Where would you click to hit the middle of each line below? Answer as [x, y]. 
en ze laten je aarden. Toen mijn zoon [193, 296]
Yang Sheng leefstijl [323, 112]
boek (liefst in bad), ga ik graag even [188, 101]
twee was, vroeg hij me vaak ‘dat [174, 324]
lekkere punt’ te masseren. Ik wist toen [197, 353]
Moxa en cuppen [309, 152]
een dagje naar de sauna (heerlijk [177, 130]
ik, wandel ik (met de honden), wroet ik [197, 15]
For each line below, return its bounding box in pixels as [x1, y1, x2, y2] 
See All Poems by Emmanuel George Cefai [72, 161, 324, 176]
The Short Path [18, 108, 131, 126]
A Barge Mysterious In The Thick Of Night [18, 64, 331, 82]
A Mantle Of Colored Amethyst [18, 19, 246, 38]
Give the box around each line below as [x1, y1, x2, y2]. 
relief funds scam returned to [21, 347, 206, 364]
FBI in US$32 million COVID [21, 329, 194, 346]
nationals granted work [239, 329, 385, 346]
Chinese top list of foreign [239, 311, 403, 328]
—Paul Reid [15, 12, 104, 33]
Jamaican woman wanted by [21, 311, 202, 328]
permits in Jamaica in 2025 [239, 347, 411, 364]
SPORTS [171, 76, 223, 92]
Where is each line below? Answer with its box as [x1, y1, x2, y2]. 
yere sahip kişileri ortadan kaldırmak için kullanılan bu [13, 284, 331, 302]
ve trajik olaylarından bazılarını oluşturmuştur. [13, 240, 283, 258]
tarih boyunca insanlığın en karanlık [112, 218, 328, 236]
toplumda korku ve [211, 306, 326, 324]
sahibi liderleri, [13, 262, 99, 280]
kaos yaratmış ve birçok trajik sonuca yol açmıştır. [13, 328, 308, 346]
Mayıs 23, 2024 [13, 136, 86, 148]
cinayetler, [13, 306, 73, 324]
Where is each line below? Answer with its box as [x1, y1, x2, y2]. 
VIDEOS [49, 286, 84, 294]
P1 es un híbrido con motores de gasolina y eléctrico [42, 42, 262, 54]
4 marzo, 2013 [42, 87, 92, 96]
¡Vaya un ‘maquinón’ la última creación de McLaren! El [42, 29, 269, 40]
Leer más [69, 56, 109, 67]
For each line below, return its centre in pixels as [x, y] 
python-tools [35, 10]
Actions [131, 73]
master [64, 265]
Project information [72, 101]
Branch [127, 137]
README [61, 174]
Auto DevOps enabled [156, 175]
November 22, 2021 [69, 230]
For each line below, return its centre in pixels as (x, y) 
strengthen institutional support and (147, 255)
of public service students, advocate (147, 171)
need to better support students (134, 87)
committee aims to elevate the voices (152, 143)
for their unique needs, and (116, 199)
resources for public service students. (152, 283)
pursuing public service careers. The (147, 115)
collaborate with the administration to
════════
How many lines of the listing above hold "service"? Answer with the number alone.

3